-
Notifications
You must be signed in to change notification settings - Fork 4.7k
Description
Describe the bug
When enabling bf16 mixed precision in DeepSpeed, all nn.Parameters are forcibly cast to torch.bfloat16 during initialization.
There is currently no supported way to keep specific parameters in float32.
This causes runtime dtype mismatch errors in modules that intentionally require fp32 computation (e.g., MoE routers or other numerically sensitive control-flow logic).
To Reproduce
- Define a module with a parameter explicitly initialized in
float32:
class Ernie4_5_VL_MoeMoeTopKRouter(nn.Module):
def __init__(self, config):
super().__init__()
self.weight = nn.Parameter(torch.zeros(config.moe_num_experts, config.hidden_size, dtype=torch.float32))
self.moe_statics = Ernie4_5_VL_MoeMoeStatics(config)
self.top_k = config.moe_k
self.norm_min = config.moe_norm_min
def forward(self, hidden_states: torch.Tensor) -> tuple[torch.Tensor, torch.Tensor]:
device_type = (
hidden_states.device.type
if isinstance(hidden_states.device.type, str) and hidden_states.device.type != "mps"
else "cpu"
)
with maybe_autocast(device_type=device_type, enabled=False): # Force float32
# key point #
router_logits = F.linear(hidden_states.float(), self.weight)
# # # # # # #
routing_weights = F.softmax(router_logits, dim=1, dtype=torch.float)
_, selected_experts = torch.topk(self.moe_statics(routing_weights), self.top_k, dim=-1)
routing_weights = torch.gather(routing_weights, dim=-1, index=selected_experts)
routing_weights = routing_weights / torch.clamp(
routing_weights.sum(dim=-1, keepdim=True), min=self.norm_min
)
routing_weights = routing_weights.to(hidden_states.dtype)
return router_logits, selected_experts, routing_weights- Enable bf16 in DeepSpeed config:
{
"bf16": {
"enabled": true
}
}- In the forward pass, disable autocast and perform fp32 computation:
with torch.cuda.amp.autocast(enabled=False):
out = F.linear(hidden_states.float(), self.weight)-
Launch training with DeepSpeed.
-
Observe the following error:
RuntimeError: expected mat1 and mat2 to have the same dtype, but got: float != c10::BFloat16
This happens because self.weight is cast to bfloat16 by DeepSpeed despite being initialized as float32.
Expected behavior
It should be possible to prevent specific parameters from being cast to bf16, or to opt out individual parameters or modules from DeepSpeed’s mixed-precision parameter casting.
At minimum, an official mechanism or documented workaround for parameter-level precision control would be helpful for numerically sensitive modules such as MoE routers.
ds_report output
RuntimeError: expected mat1 and mat2 to have the same dtype, but got: float != c10::BFloat16
Screenshots
System info (please complete the following information):
- OS: Ubuntu 20.04
- GPU count and types: 8 × NVIDIA A100 80GB
- Interconnects: NVLink + InfiniBand
- Python version: 3.10
- PyTorch version: 2.x
- DeepSpeed version: 0.x.x
- CUDA version: 12.x
Launcher context
Launched using the deepspeed launcher.
Docker context
Not using Docker.
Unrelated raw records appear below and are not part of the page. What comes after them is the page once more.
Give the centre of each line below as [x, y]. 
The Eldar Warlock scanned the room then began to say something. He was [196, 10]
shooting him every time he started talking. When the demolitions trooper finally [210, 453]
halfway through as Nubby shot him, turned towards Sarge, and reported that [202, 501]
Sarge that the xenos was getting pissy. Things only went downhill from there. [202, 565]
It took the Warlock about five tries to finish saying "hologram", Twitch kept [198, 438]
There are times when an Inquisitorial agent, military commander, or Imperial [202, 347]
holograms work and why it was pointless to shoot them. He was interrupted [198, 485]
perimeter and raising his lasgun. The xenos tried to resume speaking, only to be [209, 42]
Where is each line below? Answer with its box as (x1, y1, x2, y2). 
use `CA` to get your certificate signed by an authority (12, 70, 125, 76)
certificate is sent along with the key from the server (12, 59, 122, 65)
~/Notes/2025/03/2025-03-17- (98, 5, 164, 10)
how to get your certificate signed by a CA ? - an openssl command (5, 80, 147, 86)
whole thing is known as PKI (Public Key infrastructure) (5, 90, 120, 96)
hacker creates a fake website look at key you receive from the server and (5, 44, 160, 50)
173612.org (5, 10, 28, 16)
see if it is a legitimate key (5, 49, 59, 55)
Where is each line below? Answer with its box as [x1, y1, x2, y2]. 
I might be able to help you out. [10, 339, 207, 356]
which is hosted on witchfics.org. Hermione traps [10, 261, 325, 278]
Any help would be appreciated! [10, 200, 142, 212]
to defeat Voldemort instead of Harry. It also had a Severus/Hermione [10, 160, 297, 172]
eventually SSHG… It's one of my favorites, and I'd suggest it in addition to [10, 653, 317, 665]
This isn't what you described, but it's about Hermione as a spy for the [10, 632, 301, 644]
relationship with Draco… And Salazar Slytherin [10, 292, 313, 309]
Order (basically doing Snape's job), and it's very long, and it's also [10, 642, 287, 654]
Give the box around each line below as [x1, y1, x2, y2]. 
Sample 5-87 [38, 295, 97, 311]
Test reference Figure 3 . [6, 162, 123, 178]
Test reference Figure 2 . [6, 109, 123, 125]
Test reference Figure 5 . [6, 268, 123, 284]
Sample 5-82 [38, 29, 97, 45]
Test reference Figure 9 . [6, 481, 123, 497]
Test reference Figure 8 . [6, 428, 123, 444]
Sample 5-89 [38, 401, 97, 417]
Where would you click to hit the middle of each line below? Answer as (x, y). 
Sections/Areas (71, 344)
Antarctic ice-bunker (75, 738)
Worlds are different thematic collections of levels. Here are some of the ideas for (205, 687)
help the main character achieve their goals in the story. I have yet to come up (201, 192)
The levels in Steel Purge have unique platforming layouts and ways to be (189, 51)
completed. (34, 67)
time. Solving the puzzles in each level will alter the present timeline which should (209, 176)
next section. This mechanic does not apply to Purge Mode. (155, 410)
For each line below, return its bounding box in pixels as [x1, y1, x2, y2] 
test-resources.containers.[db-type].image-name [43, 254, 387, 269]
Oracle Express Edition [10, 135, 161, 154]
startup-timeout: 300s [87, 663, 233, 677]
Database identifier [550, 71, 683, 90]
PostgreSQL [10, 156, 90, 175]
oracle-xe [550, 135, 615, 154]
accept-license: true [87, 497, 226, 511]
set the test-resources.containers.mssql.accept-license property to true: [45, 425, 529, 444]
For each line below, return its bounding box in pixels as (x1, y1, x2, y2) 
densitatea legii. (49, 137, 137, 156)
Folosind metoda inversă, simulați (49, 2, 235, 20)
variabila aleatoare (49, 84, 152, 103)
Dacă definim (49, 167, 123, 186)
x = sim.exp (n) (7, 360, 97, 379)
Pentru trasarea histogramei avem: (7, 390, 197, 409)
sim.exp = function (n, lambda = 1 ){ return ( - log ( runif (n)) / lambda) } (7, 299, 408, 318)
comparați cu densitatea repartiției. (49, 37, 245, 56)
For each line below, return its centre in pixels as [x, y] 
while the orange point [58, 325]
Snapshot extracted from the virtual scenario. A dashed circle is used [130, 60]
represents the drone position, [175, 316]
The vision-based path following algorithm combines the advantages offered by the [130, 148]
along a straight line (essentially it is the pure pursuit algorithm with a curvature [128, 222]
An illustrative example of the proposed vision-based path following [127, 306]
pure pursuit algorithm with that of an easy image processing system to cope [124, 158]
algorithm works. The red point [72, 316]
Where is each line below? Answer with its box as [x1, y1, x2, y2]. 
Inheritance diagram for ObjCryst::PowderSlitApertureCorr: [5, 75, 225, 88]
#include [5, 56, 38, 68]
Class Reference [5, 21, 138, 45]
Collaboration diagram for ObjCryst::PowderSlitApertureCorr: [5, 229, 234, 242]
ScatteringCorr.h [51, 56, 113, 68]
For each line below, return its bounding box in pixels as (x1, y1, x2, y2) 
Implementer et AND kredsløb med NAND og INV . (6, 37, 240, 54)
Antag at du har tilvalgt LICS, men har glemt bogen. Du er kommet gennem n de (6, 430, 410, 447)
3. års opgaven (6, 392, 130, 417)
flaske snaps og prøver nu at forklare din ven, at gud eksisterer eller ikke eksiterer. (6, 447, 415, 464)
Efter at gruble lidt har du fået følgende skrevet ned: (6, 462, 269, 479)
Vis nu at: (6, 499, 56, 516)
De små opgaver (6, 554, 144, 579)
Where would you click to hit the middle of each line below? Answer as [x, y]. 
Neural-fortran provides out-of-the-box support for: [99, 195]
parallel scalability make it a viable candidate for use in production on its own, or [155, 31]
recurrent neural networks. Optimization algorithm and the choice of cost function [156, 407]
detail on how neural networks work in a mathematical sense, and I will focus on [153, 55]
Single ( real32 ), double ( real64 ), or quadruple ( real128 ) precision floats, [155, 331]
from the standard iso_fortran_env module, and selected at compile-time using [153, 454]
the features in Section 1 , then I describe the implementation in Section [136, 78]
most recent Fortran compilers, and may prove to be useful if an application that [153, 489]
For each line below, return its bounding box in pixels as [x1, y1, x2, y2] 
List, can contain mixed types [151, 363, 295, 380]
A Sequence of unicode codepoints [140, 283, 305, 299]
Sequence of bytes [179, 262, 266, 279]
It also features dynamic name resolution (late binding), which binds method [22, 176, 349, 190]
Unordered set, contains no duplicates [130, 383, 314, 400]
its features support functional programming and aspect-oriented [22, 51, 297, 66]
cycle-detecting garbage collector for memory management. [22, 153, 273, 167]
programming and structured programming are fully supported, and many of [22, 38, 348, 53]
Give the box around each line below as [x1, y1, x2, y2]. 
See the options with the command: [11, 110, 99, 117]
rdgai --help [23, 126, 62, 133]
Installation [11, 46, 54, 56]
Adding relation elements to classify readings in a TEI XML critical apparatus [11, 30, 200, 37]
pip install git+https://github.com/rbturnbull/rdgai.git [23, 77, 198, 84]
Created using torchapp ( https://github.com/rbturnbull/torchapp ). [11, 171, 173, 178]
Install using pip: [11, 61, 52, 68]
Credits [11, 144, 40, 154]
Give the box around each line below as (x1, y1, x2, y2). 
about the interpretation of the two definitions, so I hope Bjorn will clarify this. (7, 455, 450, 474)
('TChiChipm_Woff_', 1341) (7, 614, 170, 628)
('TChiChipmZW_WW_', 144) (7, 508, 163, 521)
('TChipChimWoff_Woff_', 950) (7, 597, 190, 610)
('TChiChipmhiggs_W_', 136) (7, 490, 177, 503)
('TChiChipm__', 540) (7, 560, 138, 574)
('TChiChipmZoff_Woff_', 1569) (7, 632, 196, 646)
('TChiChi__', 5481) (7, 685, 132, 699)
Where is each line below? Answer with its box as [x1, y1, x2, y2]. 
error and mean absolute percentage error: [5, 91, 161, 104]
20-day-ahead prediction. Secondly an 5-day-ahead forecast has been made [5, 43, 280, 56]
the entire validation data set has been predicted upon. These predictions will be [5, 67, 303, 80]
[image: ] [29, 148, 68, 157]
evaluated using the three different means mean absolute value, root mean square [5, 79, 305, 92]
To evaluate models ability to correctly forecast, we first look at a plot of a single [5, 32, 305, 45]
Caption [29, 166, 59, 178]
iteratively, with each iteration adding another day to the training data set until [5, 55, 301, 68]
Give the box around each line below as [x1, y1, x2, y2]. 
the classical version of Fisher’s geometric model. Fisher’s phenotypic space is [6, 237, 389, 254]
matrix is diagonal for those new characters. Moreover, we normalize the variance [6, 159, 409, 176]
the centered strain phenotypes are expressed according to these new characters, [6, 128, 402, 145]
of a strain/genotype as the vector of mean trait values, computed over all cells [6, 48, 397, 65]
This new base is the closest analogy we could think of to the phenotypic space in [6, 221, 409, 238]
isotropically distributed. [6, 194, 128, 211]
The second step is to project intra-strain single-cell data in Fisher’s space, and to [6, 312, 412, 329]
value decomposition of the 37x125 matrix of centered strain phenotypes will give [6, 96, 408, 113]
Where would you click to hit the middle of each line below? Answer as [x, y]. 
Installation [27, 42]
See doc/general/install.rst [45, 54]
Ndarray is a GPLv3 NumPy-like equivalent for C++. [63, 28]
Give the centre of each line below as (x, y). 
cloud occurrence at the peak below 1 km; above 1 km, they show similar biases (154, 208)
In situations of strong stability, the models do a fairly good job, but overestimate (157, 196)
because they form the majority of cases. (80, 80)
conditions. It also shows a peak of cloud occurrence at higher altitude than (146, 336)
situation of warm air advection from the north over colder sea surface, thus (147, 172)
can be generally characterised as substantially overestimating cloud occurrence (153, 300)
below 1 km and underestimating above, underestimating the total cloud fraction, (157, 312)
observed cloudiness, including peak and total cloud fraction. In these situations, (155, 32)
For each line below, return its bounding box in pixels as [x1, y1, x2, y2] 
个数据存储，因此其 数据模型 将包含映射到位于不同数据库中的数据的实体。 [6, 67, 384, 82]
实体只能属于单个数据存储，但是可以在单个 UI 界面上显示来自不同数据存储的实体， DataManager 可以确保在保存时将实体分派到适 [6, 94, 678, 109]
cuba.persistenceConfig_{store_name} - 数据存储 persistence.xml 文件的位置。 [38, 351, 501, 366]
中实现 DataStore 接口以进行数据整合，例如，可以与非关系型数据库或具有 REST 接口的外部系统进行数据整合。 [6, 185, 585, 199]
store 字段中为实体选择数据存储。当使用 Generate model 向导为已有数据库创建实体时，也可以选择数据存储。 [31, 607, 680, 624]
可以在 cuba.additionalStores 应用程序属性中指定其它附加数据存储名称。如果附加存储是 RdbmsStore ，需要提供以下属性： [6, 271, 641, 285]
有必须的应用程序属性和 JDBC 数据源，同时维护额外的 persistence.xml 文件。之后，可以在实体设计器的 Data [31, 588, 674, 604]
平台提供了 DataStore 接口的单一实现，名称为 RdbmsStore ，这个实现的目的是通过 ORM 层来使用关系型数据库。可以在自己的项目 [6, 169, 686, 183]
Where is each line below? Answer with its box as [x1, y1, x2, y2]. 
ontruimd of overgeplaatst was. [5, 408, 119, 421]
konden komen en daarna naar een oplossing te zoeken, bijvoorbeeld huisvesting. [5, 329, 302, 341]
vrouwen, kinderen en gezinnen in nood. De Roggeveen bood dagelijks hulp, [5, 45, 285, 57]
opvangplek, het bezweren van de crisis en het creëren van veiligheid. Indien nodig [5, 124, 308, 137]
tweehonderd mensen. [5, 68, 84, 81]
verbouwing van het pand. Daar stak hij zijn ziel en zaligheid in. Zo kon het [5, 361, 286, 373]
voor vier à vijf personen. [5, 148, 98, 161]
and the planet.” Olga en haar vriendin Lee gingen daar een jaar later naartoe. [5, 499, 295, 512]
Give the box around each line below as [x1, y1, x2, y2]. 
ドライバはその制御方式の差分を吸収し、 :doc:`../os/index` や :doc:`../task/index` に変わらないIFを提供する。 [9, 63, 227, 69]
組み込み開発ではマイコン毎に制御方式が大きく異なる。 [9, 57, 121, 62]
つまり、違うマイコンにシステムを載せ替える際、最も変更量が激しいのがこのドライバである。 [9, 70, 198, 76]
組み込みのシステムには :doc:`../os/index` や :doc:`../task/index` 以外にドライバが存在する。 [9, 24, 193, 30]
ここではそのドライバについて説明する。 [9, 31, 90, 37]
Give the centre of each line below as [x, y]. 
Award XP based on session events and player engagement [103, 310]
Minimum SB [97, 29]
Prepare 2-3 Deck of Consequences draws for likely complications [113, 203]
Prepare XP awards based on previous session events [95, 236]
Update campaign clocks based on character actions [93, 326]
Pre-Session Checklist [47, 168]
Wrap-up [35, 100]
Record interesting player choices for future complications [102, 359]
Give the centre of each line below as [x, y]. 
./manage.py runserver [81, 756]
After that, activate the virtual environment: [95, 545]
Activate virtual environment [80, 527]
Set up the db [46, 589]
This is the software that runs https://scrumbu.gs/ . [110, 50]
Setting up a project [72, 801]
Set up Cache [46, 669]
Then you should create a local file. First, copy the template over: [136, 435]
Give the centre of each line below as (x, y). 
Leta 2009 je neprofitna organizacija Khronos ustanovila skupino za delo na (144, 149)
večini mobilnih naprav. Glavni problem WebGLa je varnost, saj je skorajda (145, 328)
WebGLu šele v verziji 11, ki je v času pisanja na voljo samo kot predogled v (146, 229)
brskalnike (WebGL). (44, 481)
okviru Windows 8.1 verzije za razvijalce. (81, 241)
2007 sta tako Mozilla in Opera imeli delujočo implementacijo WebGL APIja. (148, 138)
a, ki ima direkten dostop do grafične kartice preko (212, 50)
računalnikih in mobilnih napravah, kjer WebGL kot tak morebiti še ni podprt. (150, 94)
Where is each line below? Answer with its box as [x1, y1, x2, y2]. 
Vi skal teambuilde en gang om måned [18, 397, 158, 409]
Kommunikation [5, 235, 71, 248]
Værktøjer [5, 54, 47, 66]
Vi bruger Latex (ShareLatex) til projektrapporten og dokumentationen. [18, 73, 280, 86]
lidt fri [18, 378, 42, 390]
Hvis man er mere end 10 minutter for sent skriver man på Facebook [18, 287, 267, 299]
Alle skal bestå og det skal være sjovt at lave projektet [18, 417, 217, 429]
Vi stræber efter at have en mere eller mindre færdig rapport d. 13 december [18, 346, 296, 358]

Running in a bare-metal environment.
Additional context
This behavior is especially problematic for MoE router implementations, where fp32 computation is often required for numerical stability (softmax + top-k routing).
Currently, the only workaround is to explicitly cast parameters back to float32 inside the forward pass, which works but feels like a workaround rather than a supported solution.